TASK TO COMPLETE:
Every entry must reappear in your answer exactly as written, though its pictures must not.

RECORDS TO PROCESS:
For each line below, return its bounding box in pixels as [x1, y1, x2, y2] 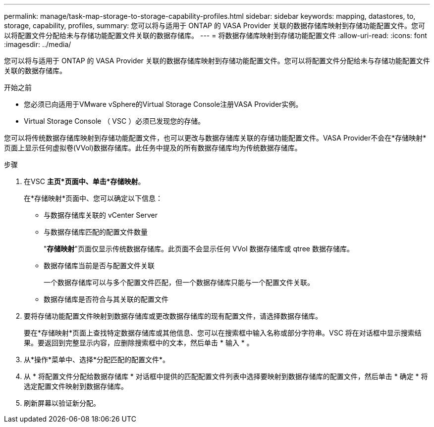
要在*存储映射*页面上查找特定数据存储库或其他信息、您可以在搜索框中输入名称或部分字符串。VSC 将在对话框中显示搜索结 [24, 329, 422, 337]
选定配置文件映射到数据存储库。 [24, 382, 128, 390]
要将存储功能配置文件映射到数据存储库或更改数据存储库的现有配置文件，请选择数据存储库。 [24, 312, 322, 320]
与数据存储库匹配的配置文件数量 [44, 228, 148, 236]
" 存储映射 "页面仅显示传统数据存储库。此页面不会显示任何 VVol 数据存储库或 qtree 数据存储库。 [44, 244, 354, 253]
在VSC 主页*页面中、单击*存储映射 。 [24, 177, 145, 186]
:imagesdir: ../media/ [4, 40, 71, 48]
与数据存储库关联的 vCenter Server [44, 211, 158, 219]
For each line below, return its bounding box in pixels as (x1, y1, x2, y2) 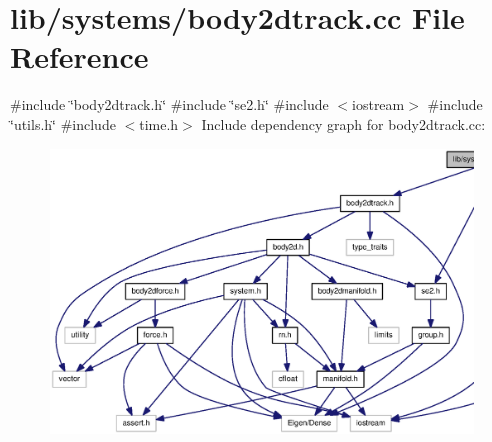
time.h (139, 113, 179, 134)
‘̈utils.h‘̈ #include (10, 113, 116, 134)
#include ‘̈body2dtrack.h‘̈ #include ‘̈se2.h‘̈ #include (10, 94, 329, 115)
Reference (10, 36, 149, 77)
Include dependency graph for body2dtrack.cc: (201, 113, 486, 134)
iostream (352, 94, 405, 115)
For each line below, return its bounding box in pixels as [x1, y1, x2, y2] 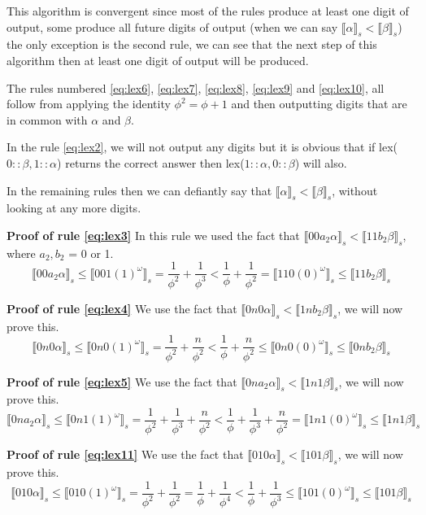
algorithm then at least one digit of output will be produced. [7, 51, 309, 68]
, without [332, 181, 378, 199]
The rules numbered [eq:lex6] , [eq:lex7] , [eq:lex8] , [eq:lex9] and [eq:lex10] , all [7, 79, 385, 96]
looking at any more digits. [7, 199, 141, 216]
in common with [7, 111, 88, 128]
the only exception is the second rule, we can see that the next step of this [7, 36, 377, 53]
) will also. [294, 154, 347, 171]
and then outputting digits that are [231, 95, 407, 112]
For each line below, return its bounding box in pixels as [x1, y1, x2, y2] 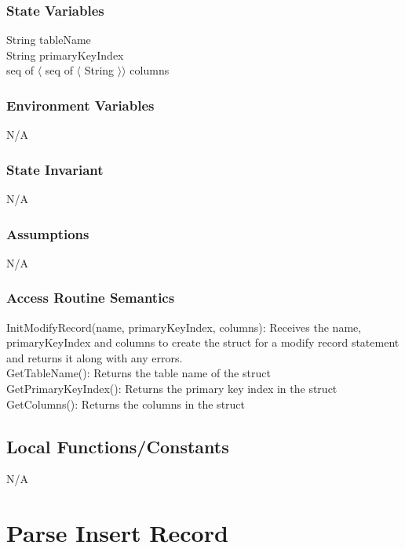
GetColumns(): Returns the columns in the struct [6, 395, 246, 412]
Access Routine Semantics [6, 288, 175, 307]
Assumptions [6, 224, 89, 243]
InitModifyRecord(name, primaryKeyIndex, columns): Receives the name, [6, 318, 362, 335]
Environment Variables [6, 95, 155, 115]
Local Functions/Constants [6, 434, 229, 458]
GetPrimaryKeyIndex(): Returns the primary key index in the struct [6, 380, 337, 397]
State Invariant [6, 159, 104, 179]
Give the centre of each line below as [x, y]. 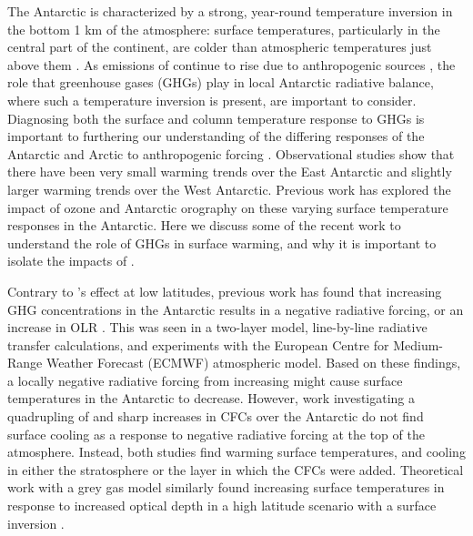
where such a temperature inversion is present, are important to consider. [212, 100]
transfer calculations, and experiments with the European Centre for [198, 344]
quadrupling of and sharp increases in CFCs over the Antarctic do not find [216, 416]
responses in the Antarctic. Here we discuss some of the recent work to [204, 225]
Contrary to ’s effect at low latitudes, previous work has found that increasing [225, 291]
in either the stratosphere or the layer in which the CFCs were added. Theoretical [236, 469]
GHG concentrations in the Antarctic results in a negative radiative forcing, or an [236, 309]
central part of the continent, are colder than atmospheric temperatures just [220, 47]
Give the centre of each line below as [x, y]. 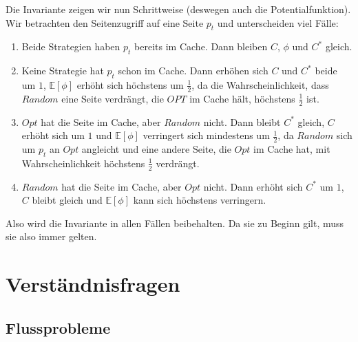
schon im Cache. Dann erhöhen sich [193, 71]
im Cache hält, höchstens [242, 98]
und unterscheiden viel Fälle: [278, 22]
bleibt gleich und [67, 200]
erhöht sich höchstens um [130, 84]
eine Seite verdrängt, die [113, 98]
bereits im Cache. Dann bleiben [201, 46]
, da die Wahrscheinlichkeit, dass [260, 84]
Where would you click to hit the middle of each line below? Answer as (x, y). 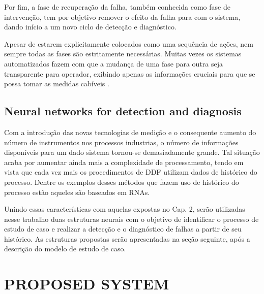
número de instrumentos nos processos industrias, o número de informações (121, 142)
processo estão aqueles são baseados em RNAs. (77, 192)
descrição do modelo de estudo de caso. (65, 249)
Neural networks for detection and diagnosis (123, 111)
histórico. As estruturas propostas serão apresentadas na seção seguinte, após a (127, 238)
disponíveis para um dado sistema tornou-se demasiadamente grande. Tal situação (132, 152)
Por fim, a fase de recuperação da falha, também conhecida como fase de (117, 7)
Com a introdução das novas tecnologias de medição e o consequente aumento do (130, 132)
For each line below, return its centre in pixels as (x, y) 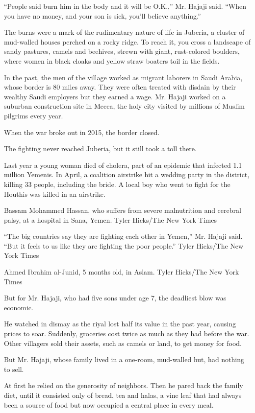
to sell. (14, 369)
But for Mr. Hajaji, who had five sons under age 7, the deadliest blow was (115, 298)
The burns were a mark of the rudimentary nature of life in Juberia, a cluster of (124, 32)
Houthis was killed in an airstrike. (55, 194)
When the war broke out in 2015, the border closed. (82, 132)
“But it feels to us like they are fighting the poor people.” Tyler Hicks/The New (124, 245)
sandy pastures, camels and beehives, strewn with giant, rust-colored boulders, (122, 51)
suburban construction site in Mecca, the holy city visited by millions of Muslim (124, 106)
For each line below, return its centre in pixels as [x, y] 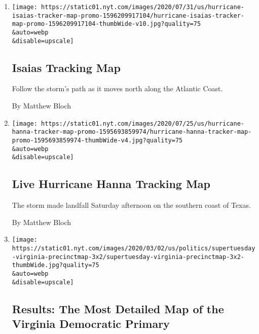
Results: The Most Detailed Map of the [118, 308]
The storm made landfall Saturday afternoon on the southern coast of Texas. [131, 205]
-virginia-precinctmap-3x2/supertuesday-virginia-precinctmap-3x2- [128, 257]
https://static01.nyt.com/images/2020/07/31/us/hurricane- [143, 7]
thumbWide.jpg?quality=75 [55, 265]
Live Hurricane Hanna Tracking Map [111, 184]
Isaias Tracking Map [66, 67]
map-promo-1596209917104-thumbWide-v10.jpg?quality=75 [106, 24]
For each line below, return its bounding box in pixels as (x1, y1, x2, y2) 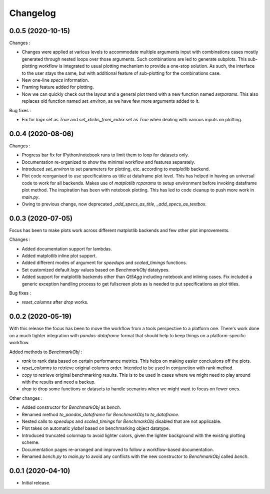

EXERCISE OUTPUT:
For each line below, return its bounding box in pixels as [x1, y1, x2, y2] 
要在*存储映射*页面上查找特定数据存储库或其他信息、您可以在搜索框中输入名称或部分字符串。VSC 将在对话框中显示搜索结 [24, 329, 422, 337]
选定配置文件映射到数据存储库。 [24, 382, 128, 390]
要将存储功能配置文件映射到数据存储库或更改数据存储库的现有配置文件，请选择数据存储库。 [24, 312, 322, 320]
与数据存储库匹配的配置文件数量 [44, 228, 148, 236]
" 存储映射 "页面仅显示传统数据存储库。此页面不会显示任何 VVol 数据存储库或 qtree 数据存储库。 [44, 244, 354, 253]
在VSC 主页*页面中、单击*存储映射 。 [24, 177, 145, 186]
:imagesdir: ../media/ [4, 40, 71, 48]
与数据存储库关联的 vCenter Server [44, 211, 158, 219]
For each line below, return its bounding box in pixels as (x1, y1, x2, y2) 
time.h (139, 113, 179, 134)
‘̈utils.h‘̈ #include (10, 113, 116, 134)
#include ‘̈body2dtrack.h‘̈ #include ‘̈se2.h‘̈ #include (10, 94, 329, 115)
Reference (10, 36, 149, 77)
Include dependency graph for body2dtrack.cc: (201, 113, 486, 134)
iostream (352, 94, 405, 115)
For each line below, return its bounding box in pixels as [x1, y1, x2, y2] 
algorithm then at least one digit of output will be produced. [7, 51, 309, 68]
, without [332, 181, 378, 199]
The rules numbered [eq:lex6] , [eq:lex7] , [eq:lex8] , [eq:lex9] and [eq:lex10] , all [7, 79, 385, 96]
looking at any more digits. [7, 199, 141, 216]
in common with [7, 111, 88, 128]
the only exception is the second rule, we can see that the next step of this [7, 36, 377, 53]
) will also. [294, 154, 347, 171]
and then outputting digits that are [231, 95, 407, 112]
For each line below, return its bounding box in pixels as [x1, y1, x2, y2] 
GetColumns(): Returns the columns in the struct [6, 395, 246, 412]
Access Routine Semantics [6, 288, 175, 307]
Assumptions [6, 224, 89, 243]
InitModifyRecord(name, primaryKeyIndex, columns): Receives the name, [6, 318, 362, 335]
Environment Variables [6, 95, 155, 115]
Local Functions/Constants [6, 434, 229, 458]
GetPrimaryKeyIndex(): Returns the primary key index in the struct [6, 380, 337, 397]
State Invariant [6, 159, 104, 179]
Give the centre of each line below as [x, y]. 
where such a temperature inversion is present, are important to consider. [212, 100]
transfer calculations, and experiments with the European Centre for [198, 344]
quadrupling of and sharp increases in CFCs over the Antarctic do not find [216, 416]
responses in the Antarctic. Here we discuss some of the recent work to [204, 225]
Contrary to ’s effect at low latitudes, previous work has found that increasing [225, 291]
in either the stratosphere or the layer in which the CFCs were added. Theoretical [236, 469]
GHG concentrations in the Antarctic results in a negative radiative forcing, or an [236, 309]
central part of the continent, are colder than atmospheric temperatures just [220, 47]
Give the centre of each line below as [x, y]. 
schon im Cache. Dann erhöhen sich [193, 71]
im Cache hält, höchstens [242, 98]
und unterscheiden viel Fälle: [278, 22]
bleibt gleich und [67, 200]
erhöht sich höchstens um [130, 84]
eine Seite verdrängt, die [113, 98]
bereits im Cache. Dann bleiben [201, 46]
, da die Wahrscheinlichkeit, dass [260, 84]
Where would you click to hit the middle of each line below? Answer as (x, y). 
número de instrumentos nos processos industrias, o número de informações (121, 142)
processo estão aqueles são baseados em RNAs. (77, 192)
descrição do modelo de estudo de caso. (65, 249)
Neural networks for detection and diagnosis (123, 111)
histórico. As estruturas propostas serão apresentadas na seção seguinte, após a (127, 238)
disponíveis para um dado sistema tornou-se demasiadamente grande. Tal situação (132, 152)
Por fim, a fase de recuperação da falha, também conhecida como fase de (117, 7)
Com a introdução das novas tecnologias de medição e o consequente aumento do (130, 132)
For each line below, return its centre in pixels as (x, y) 
to sell. (14, 369)
But for Mr. Hajaji, who had five sons under age 7, the deadliest blow was (115, 298)
The burns were a mark of the rudimentary nature of life in Juberia, a cluster of (124, 32)
Houthis was killed in an airstrike. (55, 194)
When the war broke out in 2015, the border closed. (82, 132)
“But it feels to us like they are fighting the poor people.” Tyler Hicks/The New (124, 245)
sandy pastures, camels and beehives, strewn with giant, rust-colored boulders, (122, 51)
suburban construction site in Mecca, the holy city visited by millions of Muslim (124, 106)
For each line below, return its centre in pixels as [x, y] 
Results: The Most Detailed Map of the [118, 308]
The storm made landfall Saturday afternoon on the southern coast of Texas. [131, 205]
-virginia-precinctmap-3x2/supertuesday-virginia-precinctmap-3x2- [128, 257]
https://static01.nyt.com/images/2020/07/31/us/hurricane- [143, 7]
thumbWide.jpg?quality=75 [55, 265]
Live Hurricane Hanna Tracking Map [111, 184]
Isaias Tracking Map [66, 67]
map-promo-1596209917104-thumbWide-v10.jpg?quality=75 [106, 24]
For each line below, return its bounding box in pixels as (x1, y1, x2, y2) 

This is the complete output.